Investigating the Effect of Dietary Supplement VSL#3 on Cognition and Mood in Healthy Older Adults

Not Applicable

Conditions: Alteration of Cognitive Function
Disturbance in Affect (Finding)

Brief Summary: This research aims to determine whether a 12 week daily dose of VSL#3 has any measurable effects on memory, attention, executive function or self-reported mood and anxiety in healthy older adults.

Detailed Description: This research aims to investigate the effect of dietary supplement VSL#3 on memory, attention, executive function and mood in healthy older adults.

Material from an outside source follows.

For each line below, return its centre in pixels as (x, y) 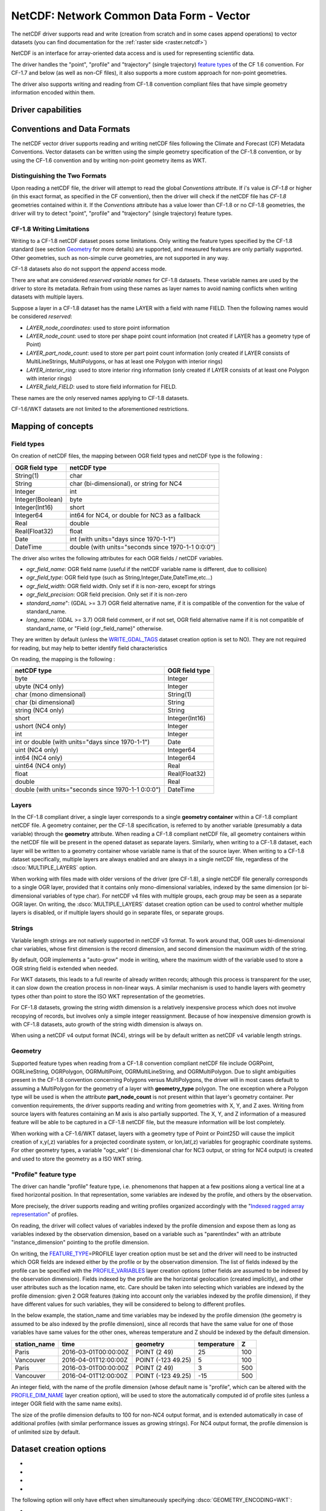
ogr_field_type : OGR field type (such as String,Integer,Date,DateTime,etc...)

The study will be a randomised double-blind placebo-controlled design and eighty participants will be recruited to take part. Forty participants will be randomly allocated to the food supplement and 40 to placebo. As the sample is initially self-selecting where individuals volunteer to take part, a minimisation procedure will be used to randomise group allocation (Altman \& Bland, 2005), with volunteers stratified by gender. Neither the participant nor the research assistant supplying the supplement will know which preparation is administered, thus ensuring double-blind administration.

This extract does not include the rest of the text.